▸ **WORK REQUEST**
The records beneath should be printed exactly, and the pictures are to be left out.

Stored items:
○ ○ ○ ○ ○ ○ ○

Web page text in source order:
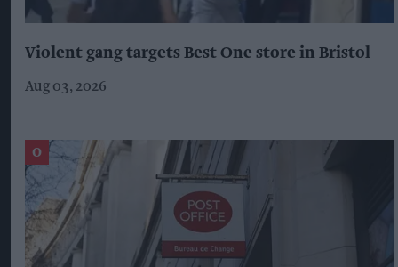
Violent gang targets Best One store in Bristol
Aug 03, 2026
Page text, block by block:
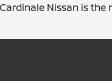
Nissan is
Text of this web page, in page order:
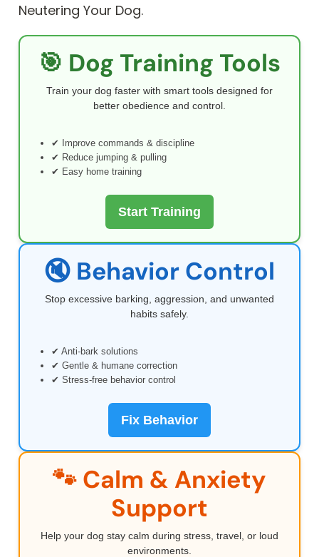
Neutering Your Dog.
🎯 Dog Training Tools
Train your dog faster with smart tools designed for
better obedience and control.
✔ Improve commands & discipline
✔ Reduce jumping & pulling
✔ Easy home training
Start Training
🔇 Behavior Control
Stop excessive barking, aggression, and unwanted
habits safely.
✔ Anti-bark solutions
✔ Gentle & humane correction
✔ Stress-free behavior control
Fix Behavior
🐾 Calm & Anxiety
Support
Help your dog stay calm during stress, travel, or loud
environments.
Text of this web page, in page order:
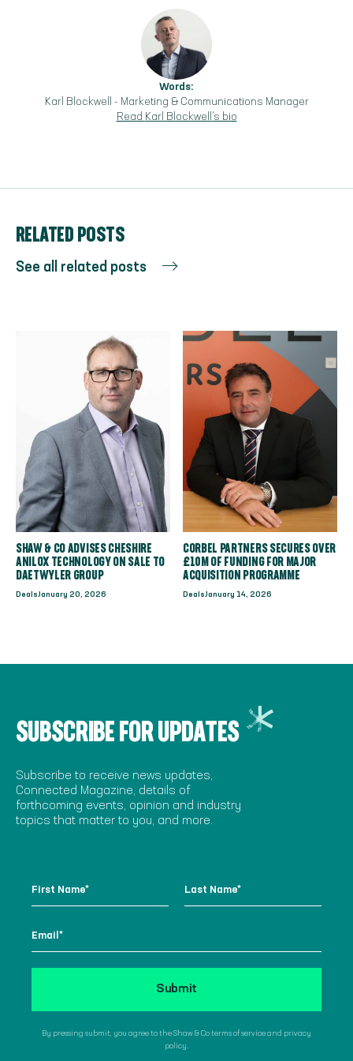
Words:
Karl Blockwell
- Marketing & Communications Manager
Read Karl Blockwell 's bio
RELATED POSTS
See all related posts
SHAW & CO ADVISES CHESHIRE
ANILOX TECHNOLOGY ON SALE TO
DAETWYLER GROUP
Deals January 20, 2026
CORBEL PARTNERS SECURES OVER
£10M OF FUNDING FOR MAJOR
ACQUISITION PROGRAMME
Deals January 14, 2026
SUBSCRIBE FOR UPDATES
Subscribe to receive news updates,
Connected Magazine, details of
forthcoming events, opinion and industry
topics that matter to you, and more.
By pressing submit, you agree to the Shaw & Co terms of service and privacy
policy.
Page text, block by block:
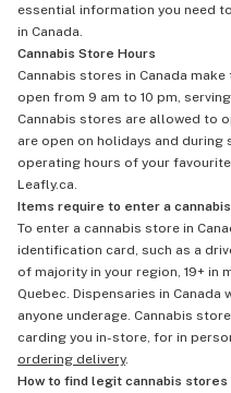
essential information you need
in Canada.
Cannabis Store Hours
Cannabis stores in Canada
open from 9 am to 10 pm,
Cannabis stores are allowed to
are open on holidays and during
operating hours of your
Leafly.ca.
Items require to enter a
To enter a cannabis store in
identification card, such as a
of majority in your region, 19+ in
Quebec. Dispensaries in
anyone underage. Cannabis
carding you in-store, for in
ordering delivery.
How to find legit cannabis stores
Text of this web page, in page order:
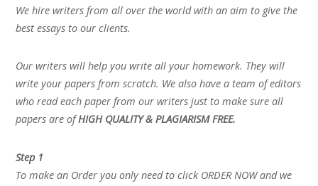
We hire writers from all over the world with an aim to give the
best essays to our clients.
Our writers will help you write all your homework. They will
write your papers from scratch. We also have a team of editors
who read each paper from our writers just to make sure all
papers are ofHIGH QUALITY & PLAGIARISM FREE.
Step 1
To make an Order you only need to click ORDER NOW and we
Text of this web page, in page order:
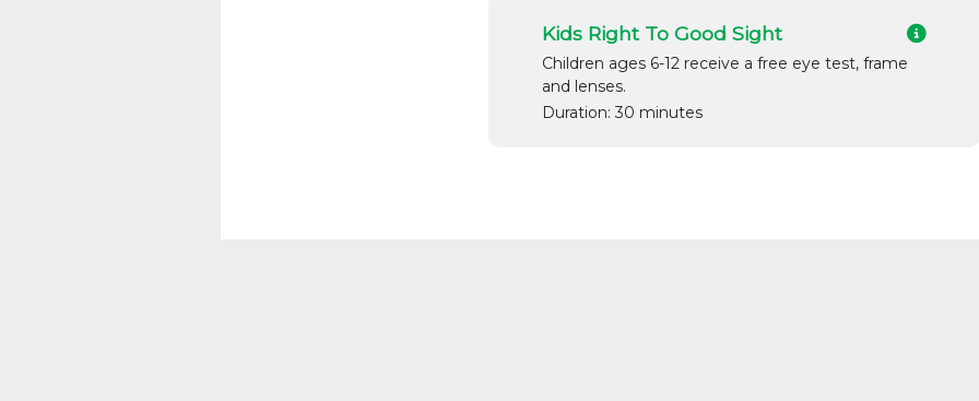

○ ○ ○ ○ ○ ○ ○

▸ **SOLUTION FOR THIS EXERCISE**
Web page text in source order:
Violent gang targets Best One store in Bristol
Aug 03, 2026
Page text, block by block:
Nissan is
Text of this web page, in page order:
Neutering Your Dog.
🎯 Dog Training Tools
Train your dog faster with smart tools designed for
better obedience and control.
✔ Improve commands & discipline
✔ Reduce jumping & pulling
✔ Easy home training
Start Training
🔇 Behavior Control
Stop excessive barking, aggression, and unwanted
habits safely.
✔ Anti-bark solutions
✔ Gentle & humane correction
✔ Stress-free behavior control
Fix Behavior
🐾 Calm & Anxiety
Support
Help your dog stay calm during stress, travel, or loud
environments.
Text of this web page, in page order:
Words:
Karl Blockwell
- Marketing & Communications Manager
Read Karl Blockwell 's bio
RELATED POSTS
See all related posts
SHAW & CO ADVISES CHESHIRE
ANILOX TECHNOLOGY ON SALE TO
DAETWYLER GROUP
Deals January 20, 2026
CORBEL PARTNERS SECURES OVER
£10M OF FUNDING FOR MAJOR
ACQUISITION PROGRAMME
Deals January 14, 2026
SUBSCRIBE FOR UPDATES
Subscribe to receive news updates,
Connected Magazine, details of
forthcoming events, opinion and industry
topics that matter to you, and more.
By pressing submit, you agree to the Shaw & Co terms of service and privacy
policy.
Page text, block by block:
essential information you need
in Canada.
Cannabis Store Hours
Cannabis stores in Canada
open from 9 am to 10 pm,
Cannabis stores are allowed to
are open on holidays and during
operating hours of your
Leafly.ca.
Items require to enter a
To enter a cannabis store in
identification card, such as a
of majority in your region, 19+ in
Quebec. Dispensaries in
anyone underage. Cannabis
carding you in-store, for in
ordering delivery.
How to find legit cannabis stores
Text of this web page, in page order:
We hire writers from all over the world with an aim to give the
best essays to our clients.
Our writers will help you write all your homework. They will
write your papers from scratch. We also have a team of editors
who read each paper from our writers just to make sure all
papers are ofHIGH QUALITY & PLAGIARISM FREE.
Step 1
To make an Order you only need to click ORDER NOW and we
Text of this web page, in page order:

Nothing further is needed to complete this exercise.